[Data items]
--- START ---

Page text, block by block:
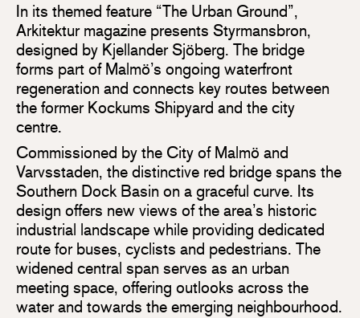
In its themed feature “The Urban Ground”,
Arkitektur magazine presents Styrmansbron,
designed by Kjellander Sjöberg. The bridge
forms part of Malmö’s ongoing waterfront
regeneration and connects key routes between
the former Kockums Shipyard and the city
centre.
Commissioned by the City of Malmö and
Varvsstaden, the distinctive red bridge spans the
Southern Dock Basin on a graceful curve. Its
design offers new views of the area’s historic
industrial landscape while providing dedicated
route for buses, cyclists and pedestrians. The
widened central span serves as an urban
meeting space, offering outlooks across the
water and towards the emerging neighbourhood.
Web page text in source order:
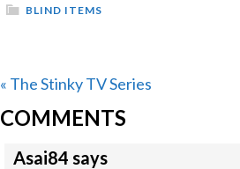
BLIND ITEMS
Previous
Post:
« The Stinky TV Series
READER
INTERACTIONS
COMMENTS
Asai84 says
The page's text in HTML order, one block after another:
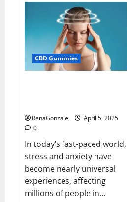
Wellness
CBD
Gummies
Reviews?
CBD Gummies
RenaGonzale
April 5, 2025
0
In today’s fast-paced world,
stress and anxiety have
become nearly universal
experiences, affecting
millions of people in...
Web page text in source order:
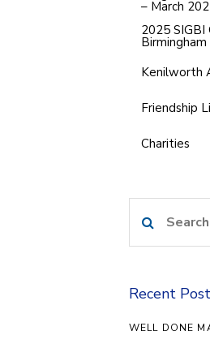
– March
2025 SIGBI
Birmingham
Kenilworth
Friendship
Charities
for:
Recent
WELL DONE
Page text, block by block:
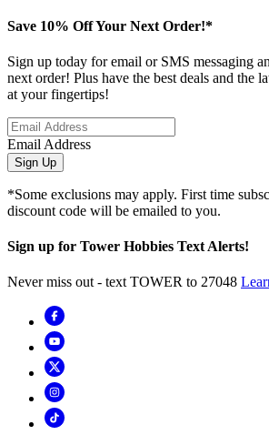
Save 10% Off Your Next Order!*
Sign up today for email or SMS messaging
next order! Plus have the best deals and the
at your fingertips!
Email Address
Sign Up
*Some exclusions may apply. First time
discount code will be emailed to you.
Sign up for Tower Hobbies Text Alerts!
Never miss out - text TOWER to 27048

--- END ---

> [Goal of the exercise]: Your answer is the exact run of lines above from the one with "RenaGonzale" through the one with "next order! Plus have the best deals and the", both ends included, minus any picture.

> [Solution for this problem]:
RenaGonzale
April 5, 2025
0
In today’s fast-paced world,
stress and anxiety have
become nearly universal
experiences, affecting
millions of people in...
Web page text in source order:
– March
2025 SIGBI
Birmingham
Kenilworth
Friendship
Charities
for:
Recent
WELL DONE
Page text, block by block:
Save 10% Off Your Next Order!*
Sign up today for email or SMS messaging
next order! Plus have the best deals and the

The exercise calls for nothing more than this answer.